I started my new job (finally!) two weeks ago, and that's why I'm all incognito. I'm not used to having 0 flexibility during my day, and since I'm in one single place almost the whooole day, I feel very busy. I come home and it's dinnertime and bedtime. The house is a mess, and people are calling me wondering why I don't like them any more (ok, I exaggerated on that one, but the house seriously looks like a sty).
Because of the not-so-surprising transition, I've not been diving into my Word enough. I think I have gotten better about this in the years past, but I'm not sure if it's a problem because I'm feeling guilty or because I'm genuinely feeling disconnected and unfed. All I know is that I don't relish the feeling, whatever the cause. I lose my excitement and energy. Oh, the dilemmas of life! I have to find a way to spend some meaningful time hearing from my two biggest fans haha But let me tell you, 5:30 AM is not a great time to do that, and that's been the plan. I'm cranky and despicable. God probably wishes I would go back to bed just so He doesn't have to deal with my ceaseless squinting and grumbling.

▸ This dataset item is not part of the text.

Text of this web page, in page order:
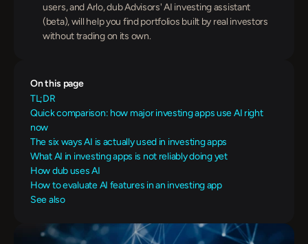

In other news (my best friend says that all the time and it makes me happy), I love it when people are brave enough to be open and honest about their fears and their passions. I really wish I was like that sometimes, but since I'm really private and reserved with those things, then I can just appreciate them all the more in others. But I just get inspired, knowing that people have excitement that they're not afraid to go after, or at least talk about :) Plus, what are relationships based on if they don't have honesty sprinkled about them?
That's really been a wake-up call to me. One of my relational downfalls with friends can be that I don't ever blossom for them. I'm like a rose that just stays all bound up for fear of being too ugly when my petals unfurl. Anyway, just another thing on my little (haha) list of things to get help with. God is good, and I can practice being real with Him.
All this to say that life is rich, full of change, hope and possibility!